Records START
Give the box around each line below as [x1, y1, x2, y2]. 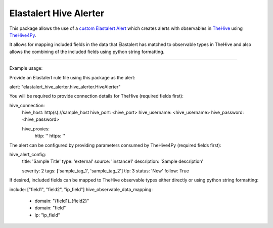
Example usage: [9, 65, 43, 71]
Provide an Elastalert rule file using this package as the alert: [9, 74, 136, 80]
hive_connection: [9, 102, 45, 108]
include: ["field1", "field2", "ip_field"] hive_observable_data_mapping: [9, 186, 153, 192]
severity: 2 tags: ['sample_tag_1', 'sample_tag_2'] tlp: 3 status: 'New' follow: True [22, 167, 189, 174]
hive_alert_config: [9, 152, 47, 158]
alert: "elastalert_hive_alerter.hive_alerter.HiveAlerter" [9, 83, 121, 89]
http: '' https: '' [34, 133, 66, 139]
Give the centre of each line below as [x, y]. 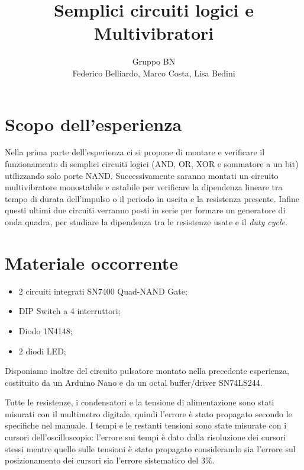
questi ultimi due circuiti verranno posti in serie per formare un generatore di [145, 210]
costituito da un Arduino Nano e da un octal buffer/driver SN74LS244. [134, 382]
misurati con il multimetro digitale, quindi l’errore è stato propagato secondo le [148, 413]
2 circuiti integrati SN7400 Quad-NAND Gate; [103, 291]
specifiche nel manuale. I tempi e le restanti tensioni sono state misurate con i [146, 425]
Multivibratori [154, 33]
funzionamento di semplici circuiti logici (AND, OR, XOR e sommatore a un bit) [152, 164]
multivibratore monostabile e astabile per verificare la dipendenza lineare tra [144, 187]
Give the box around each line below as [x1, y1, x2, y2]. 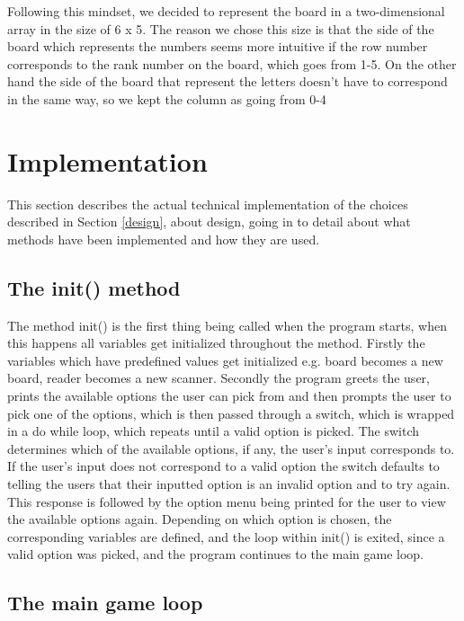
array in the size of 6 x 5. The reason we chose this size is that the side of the [7, 19, 434, 38]
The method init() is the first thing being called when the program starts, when [7, 315, 447, 334]
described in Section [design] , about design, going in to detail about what [7, 212, 411, 231]
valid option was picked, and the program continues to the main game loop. [7, 545, 424, 563]
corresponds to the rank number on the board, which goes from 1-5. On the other [7, 54, 457, 73]
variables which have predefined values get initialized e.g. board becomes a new [7, 350, 443, 369]
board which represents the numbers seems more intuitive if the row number [7, 37, 428, 56]
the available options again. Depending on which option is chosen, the [7, 510, 392, 528]
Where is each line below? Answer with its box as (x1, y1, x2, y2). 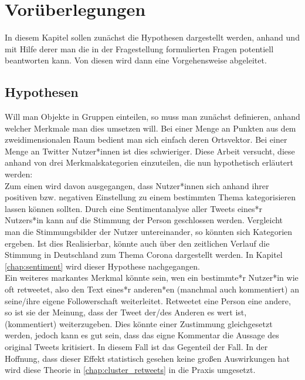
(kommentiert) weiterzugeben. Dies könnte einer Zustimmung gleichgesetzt (5, 317, 273, 329)
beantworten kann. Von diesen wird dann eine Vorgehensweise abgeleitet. (5, 54, 267, 66)
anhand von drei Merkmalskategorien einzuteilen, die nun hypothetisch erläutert (5, 156, 293, 169)
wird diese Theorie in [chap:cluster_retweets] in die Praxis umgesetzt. (5, 364, 256, 376)
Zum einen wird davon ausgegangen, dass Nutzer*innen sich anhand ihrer (5, 179, 269, 191)
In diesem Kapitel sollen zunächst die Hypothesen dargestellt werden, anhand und (5, 31, 300, 43)
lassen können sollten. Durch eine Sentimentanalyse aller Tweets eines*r (5, 202, 263, 214)
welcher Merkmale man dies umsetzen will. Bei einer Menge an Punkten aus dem (5, 122, 296, 134)
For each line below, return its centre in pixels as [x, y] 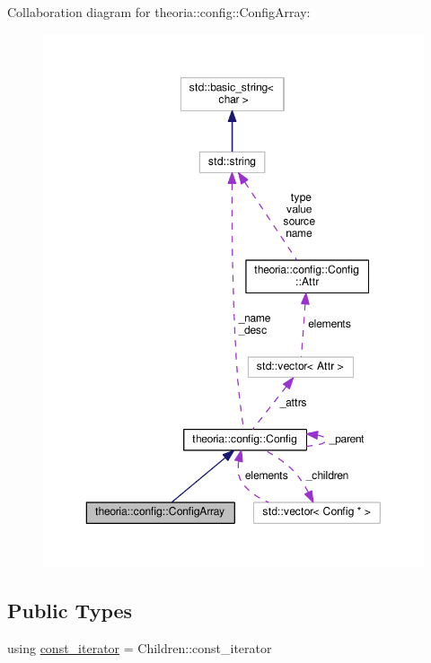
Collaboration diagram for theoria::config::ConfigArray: [159, 12]
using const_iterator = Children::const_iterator [140, 647]
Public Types [70, 610]
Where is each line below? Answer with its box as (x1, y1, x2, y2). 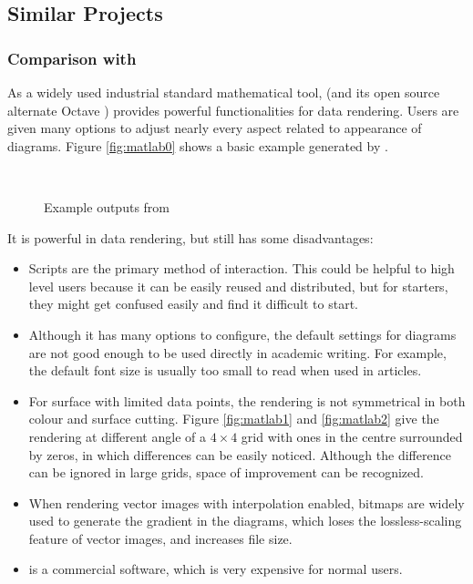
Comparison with (7, 46, 137, 69)
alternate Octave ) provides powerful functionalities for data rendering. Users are (7, 100, 459, 119)
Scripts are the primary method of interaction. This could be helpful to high (28, 259, 455, 278)
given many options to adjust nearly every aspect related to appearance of (7, 118, 422, 138)
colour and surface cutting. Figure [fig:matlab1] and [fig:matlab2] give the (28, 409, 439, 428)
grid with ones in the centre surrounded (241, 426, 463, 446)
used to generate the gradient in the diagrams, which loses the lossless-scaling (28, 511, 462, 530)
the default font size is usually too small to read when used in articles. (28, 361, 422, 380)
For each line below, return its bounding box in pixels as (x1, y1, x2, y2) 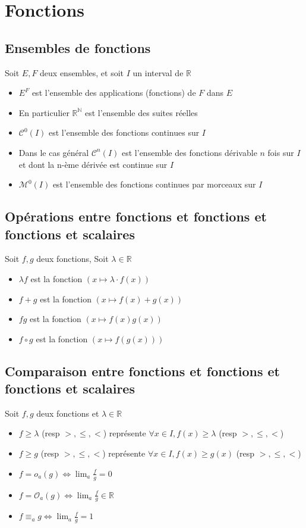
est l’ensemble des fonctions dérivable (122, 146, 257, 158)
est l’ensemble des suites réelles (85, 106, 198, 118)
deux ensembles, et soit (40, 66, 124, 79)
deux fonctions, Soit (36, 252, 109, 265)
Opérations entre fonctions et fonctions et (5, 207, 267, 226)
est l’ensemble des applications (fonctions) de (31, 86, 196, 99)
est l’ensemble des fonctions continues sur (48, 126, 200, 139)
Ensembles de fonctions (5, 38, 151, 57)
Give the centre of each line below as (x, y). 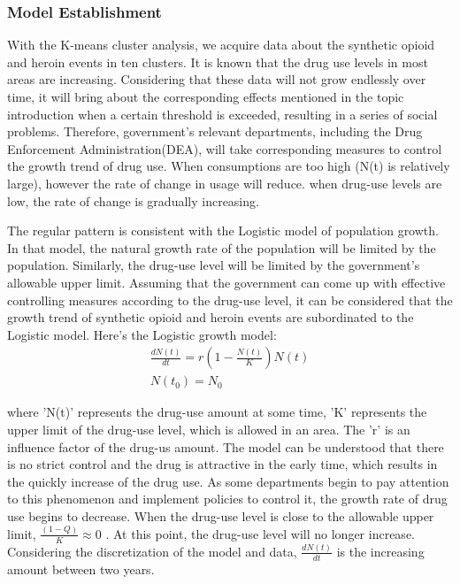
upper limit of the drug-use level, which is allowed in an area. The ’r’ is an (209, 429)
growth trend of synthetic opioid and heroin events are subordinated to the (211, 317)
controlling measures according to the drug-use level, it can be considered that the (230, 300)
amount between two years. (81, 569)
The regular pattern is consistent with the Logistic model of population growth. (223, 231)
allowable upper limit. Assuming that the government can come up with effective (226, 282)
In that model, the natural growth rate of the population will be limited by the (222, 247)
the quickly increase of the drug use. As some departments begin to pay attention (228, 481)
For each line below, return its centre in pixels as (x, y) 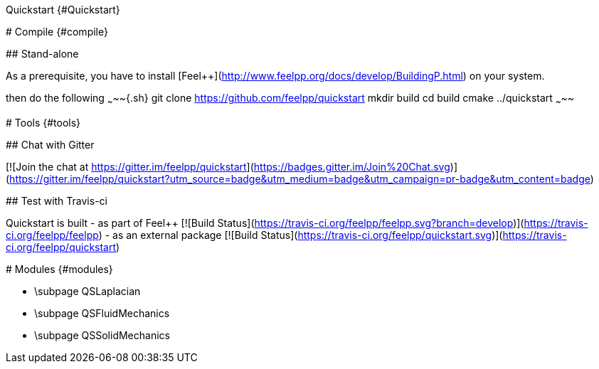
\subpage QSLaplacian (88, 291)
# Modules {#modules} (59, 269)
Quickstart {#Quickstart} (63, 10)
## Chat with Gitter (50, 144)
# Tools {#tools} (43, 122)
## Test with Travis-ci (57, 200)
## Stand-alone (42, 54)
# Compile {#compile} (57, 32)
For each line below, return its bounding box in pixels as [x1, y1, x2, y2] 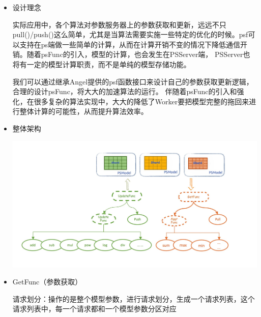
Records END
### Activity
Look through the data above and report every line in which "fonctions" appears.

### Your solution
est l’ensemble des fonctions dérivable (122, 146, 257, 158)
deux fonctions, Soit (36, 252, 109, 265)
Opérations entre fonctions et fonctions et (5, 207, 267, 226)
est l’ensemble des applications (fonctions) de (31, 86, 196, 99)
est l’ensemble des fonctions continues sur (48, 126, 200, 139)
Ensembles de fonctions (5, 38, 151, 57)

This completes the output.